France captain Kylian Mbappe admitted that playing with a mask to protect his broken nose was “absolutely horrible” as he prepared for Monday’s last-16 clash with Belgium at Euro 2024.
“I didn’t think it would be, but playing with a mask is absolutely horrible,” Mbappe told reporters on the eve of the game in Duesseldorf. Kylian Mbappe broke his nose in a collision in France’s opening game at the Euros, a 1-0 win against Austria on June 17. That forced him to miss the next match, a 0-0 draw with the Netherlands, but he returned for the last outing, a 1-1 stalemate against Poland, while wearing a mask.
He will again have to don the protection against Belgium, but Mbappe said sporting a mask was so uncomfortable he had already tried out several different ones. “I have changed because every time there was something that wasn’t right,” said the new Real Madrid signing. “It is really difficult. It limits your vision and the sweat gets blocked up so you have to take it off to let it run away.
“As soon as I can take it off I will do, but I don’t have a choice. That is how my tournament is going to be.

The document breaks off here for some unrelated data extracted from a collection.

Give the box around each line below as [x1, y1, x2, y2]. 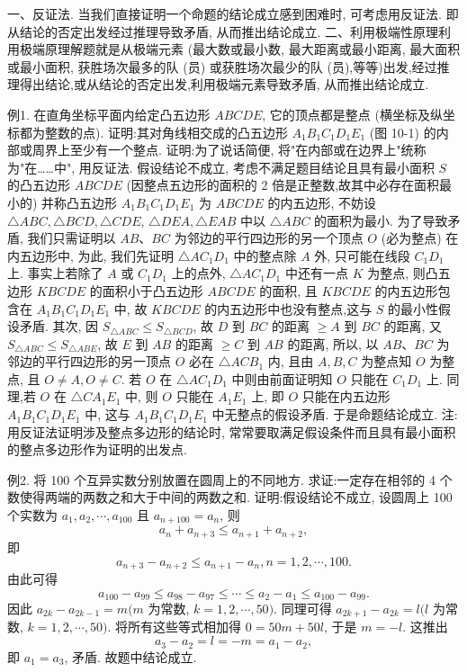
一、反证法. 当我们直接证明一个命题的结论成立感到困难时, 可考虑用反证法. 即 [7, 4, 459, 22]
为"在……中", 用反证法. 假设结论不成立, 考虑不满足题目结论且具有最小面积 [7, 157, 435, 176]
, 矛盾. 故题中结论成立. [64, 647, 197, 666]
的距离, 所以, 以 [287, 334, 379, 353]
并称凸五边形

I can only play like that. “It is really annoying, but I have to just say thanks to the mask.” France and Belgium meet in a repeat of their semi-final clash at the 2018 World Cup, which Les Bleus won 1-0 on the way to lifting the trophy.
Both teams qualified for the last 16 in second place in their respective groups, each winning just one game and scoring only two goals. “The quality and quantity of chances we made in the first three games was unbelievable,” said the Belgium coach, Domenico Tedesco. “It is unbelievable that we scored only two goals in three games, and France too, but this is football.”
Belgium needed to hold on for a 0-0 draw with Ukraine in their last outing to secure qualification for the last 16 after a campaign which began with a 1-0 loss to Slovakia. Tedesco said it would be unfair to judge his team solely on the outcome of the game against the side who lost the 2022 World Cup final. “It is a tough opponent, so it would be hard to just measure all our performances of the last weeks or year by what happens in one game,” he said.
“But of course it is a special game. We have this feeling already after losing the first game against Slovakia, that against Romania and Ukraine it was kind of an in or out game anyway. “There has been no moment in this tournament where we could relax for two days.”